- TASK DETAILS:
Go through the listing that follows and write it out exactly. Drop the pictures.

- INPUT:
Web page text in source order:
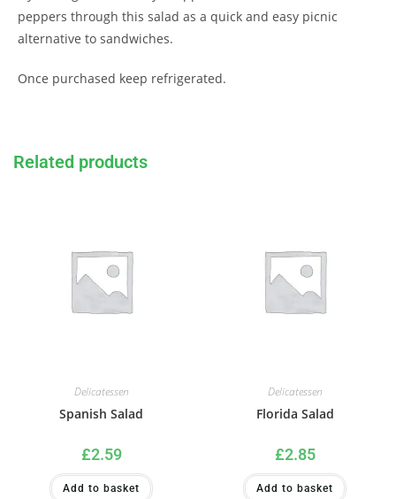
Related products
Delicatessen
Spanish Salad
£2.59
Add to basket
Delicatessen
Florida Salad
£2.85
Add to basket
peppers through this salad as a quick and easy picnic
alternative to sandwiches.
Once purchased keep refrigerated.
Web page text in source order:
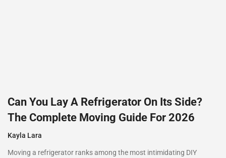
Can You Lay A Refrigerator On Its Side?
The Complete Moving Guide For 2026
Kayla Lara
Moving a refrigerator ranks among the most intimidating DIY

- OUTPUT FOR THIS EXERCISE:
Web page text in source order:
Related products
Delicatessen
Spanish Salad
£2.59
Add to basket
Delicatessen
Florida Salad
£2.85
Add to basket
peppers through this salad as a quick and easy picnic
alternative to sandwiches.
Once purchased keep refrigerated.
Web page text in source order:
Can You Lay A Refrigerator On Its Side?
The Complete Moving Guide For 2026
Kayla Lara
Moving a refrigerator ranks among the most intimidating DIY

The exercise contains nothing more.